▸ **Task item**: Of the entries below, copy only those lines that contain the word "schema".

▸ **Supplied records**:
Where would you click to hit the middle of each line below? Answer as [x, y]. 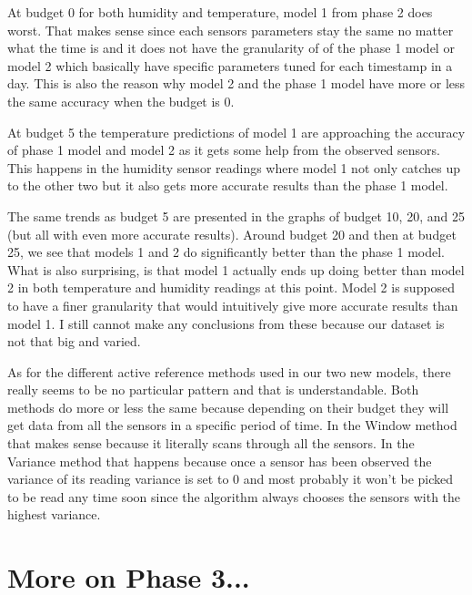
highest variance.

--

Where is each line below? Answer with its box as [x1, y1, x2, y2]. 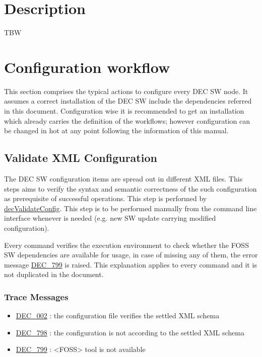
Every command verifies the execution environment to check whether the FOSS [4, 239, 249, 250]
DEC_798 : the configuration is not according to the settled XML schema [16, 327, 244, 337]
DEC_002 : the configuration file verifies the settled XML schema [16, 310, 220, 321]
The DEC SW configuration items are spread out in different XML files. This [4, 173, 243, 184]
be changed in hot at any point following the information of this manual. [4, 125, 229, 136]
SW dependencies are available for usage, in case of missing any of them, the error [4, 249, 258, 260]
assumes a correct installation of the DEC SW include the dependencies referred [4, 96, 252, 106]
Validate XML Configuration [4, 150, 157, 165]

--

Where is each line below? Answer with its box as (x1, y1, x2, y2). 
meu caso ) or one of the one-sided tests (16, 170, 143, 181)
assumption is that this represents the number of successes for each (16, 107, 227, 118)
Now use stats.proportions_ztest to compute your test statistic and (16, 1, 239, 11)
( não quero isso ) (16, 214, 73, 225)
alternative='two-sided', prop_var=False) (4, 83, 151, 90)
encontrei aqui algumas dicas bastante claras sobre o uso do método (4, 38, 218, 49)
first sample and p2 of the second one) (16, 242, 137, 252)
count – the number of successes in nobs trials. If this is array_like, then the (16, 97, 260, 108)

▸ **Exercise answer**:
DEC_798 : the configuration is not according to the settled XML schema [16, 327, 244, 337]
DEC_002 : the configuration file verifies the settled XML schema [16, 310, 220, 321]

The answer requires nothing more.